TASK TO COMPLETE => The lines below may contain the word "lexical". Please count those that do and give the number alone.

★ ★ ★ ★

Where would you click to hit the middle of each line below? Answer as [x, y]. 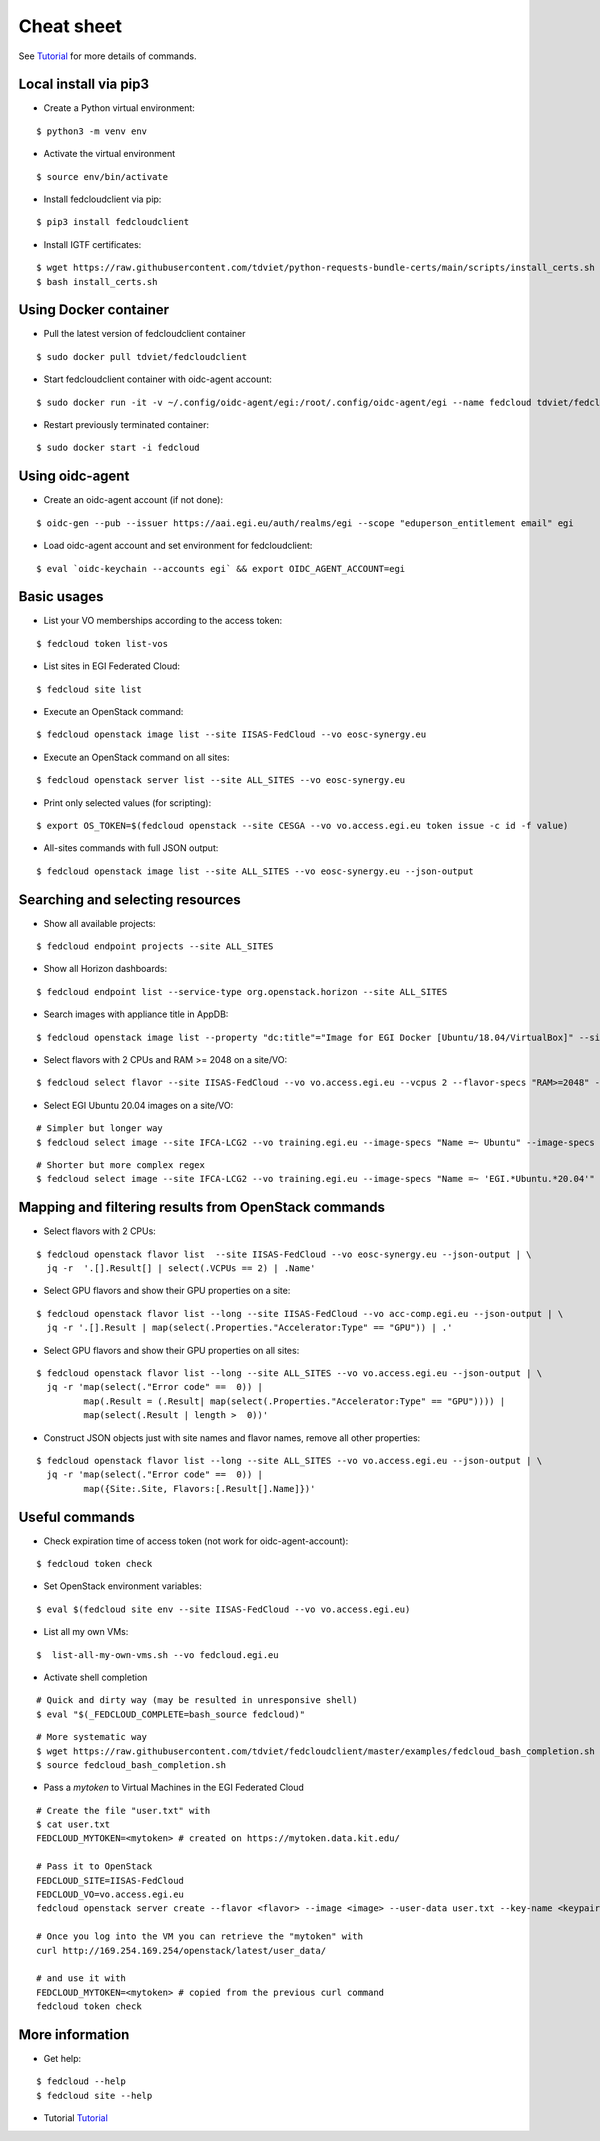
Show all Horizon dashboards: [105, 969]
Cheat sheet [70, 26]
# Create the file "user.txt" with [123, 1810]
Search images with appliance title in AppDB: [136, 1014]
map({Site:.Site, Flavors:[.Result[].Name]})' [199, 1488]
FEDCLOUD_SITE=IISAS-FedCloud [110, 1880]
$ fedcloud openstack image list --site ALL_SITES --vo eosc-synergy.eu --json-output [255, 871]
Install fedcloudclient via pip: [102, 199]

★ ★ ★ ★

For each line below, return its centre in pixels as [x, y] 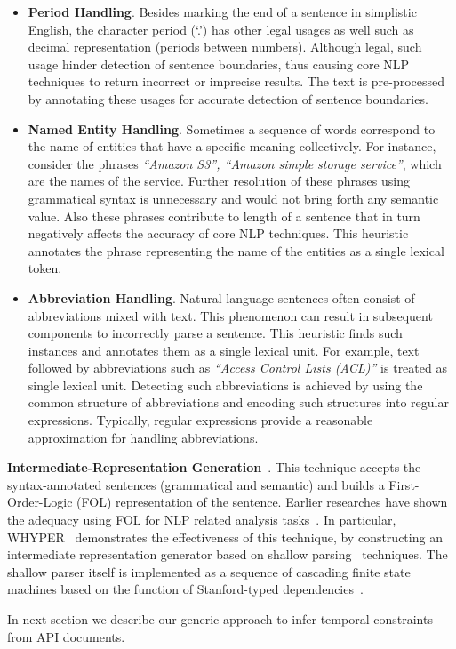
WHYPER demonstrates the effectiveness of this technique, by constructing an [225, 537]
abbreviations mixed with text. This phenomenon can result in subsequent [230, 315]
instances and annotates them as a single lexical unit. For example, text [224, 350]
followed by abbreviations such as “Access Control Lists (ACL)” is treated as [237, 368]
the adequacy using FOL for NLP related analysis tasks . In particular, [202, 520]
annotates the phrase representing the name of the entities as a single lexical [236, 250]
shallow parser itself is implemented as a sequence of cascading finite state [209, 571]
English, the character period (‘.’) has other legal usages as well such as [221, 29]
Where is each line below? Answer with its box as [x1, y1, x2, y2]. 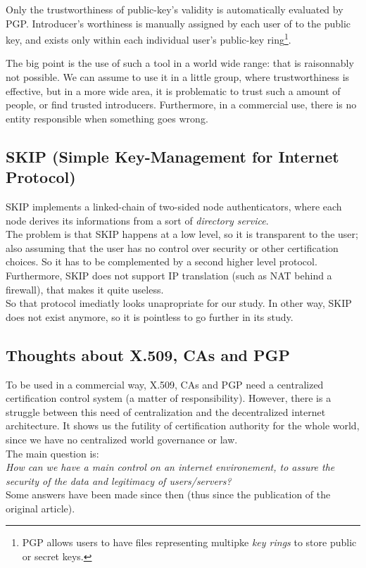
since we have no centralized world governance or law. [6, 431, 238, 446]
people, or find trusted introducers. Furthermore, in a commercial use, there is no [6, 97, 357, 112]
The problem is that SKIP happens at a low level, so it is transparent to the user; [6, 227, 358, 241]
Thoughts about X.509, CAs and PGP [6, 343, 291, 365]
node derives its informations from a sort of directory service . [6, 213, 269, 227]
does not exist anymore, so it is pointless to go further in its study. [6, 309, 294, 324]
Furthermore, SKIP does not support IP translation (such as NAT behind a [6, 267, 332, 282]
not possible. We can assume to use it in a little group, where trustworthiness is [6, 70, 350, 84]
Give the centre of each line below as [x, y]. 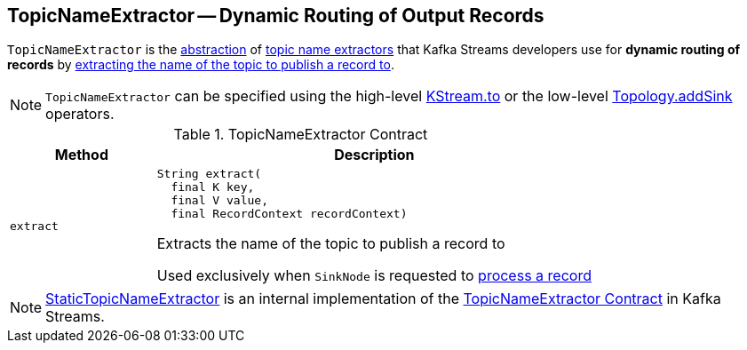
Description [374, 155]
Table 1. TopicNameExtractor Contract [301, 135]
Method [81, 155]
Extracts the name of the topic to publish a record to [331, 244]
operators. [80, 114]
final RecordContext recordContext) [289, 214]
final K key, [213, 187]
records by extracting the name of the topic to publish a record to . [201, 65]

★ ★ ★ ★

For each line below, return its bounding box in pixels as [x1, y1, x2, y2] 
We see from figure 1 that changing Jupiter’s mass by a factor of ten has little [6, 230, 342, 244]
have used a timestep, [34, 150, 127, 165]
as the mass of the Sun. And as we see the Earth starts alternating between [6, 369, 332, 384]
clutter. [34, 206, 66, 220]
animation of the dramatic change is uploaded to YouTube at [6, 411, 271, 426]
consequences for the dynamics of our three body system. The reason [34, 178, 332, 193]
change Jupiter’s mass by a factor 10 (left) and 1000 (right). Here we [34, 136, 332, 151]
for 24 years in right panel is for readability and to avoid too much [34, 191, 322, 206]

★ ★ ★ ★

RESPONSE BOX => 2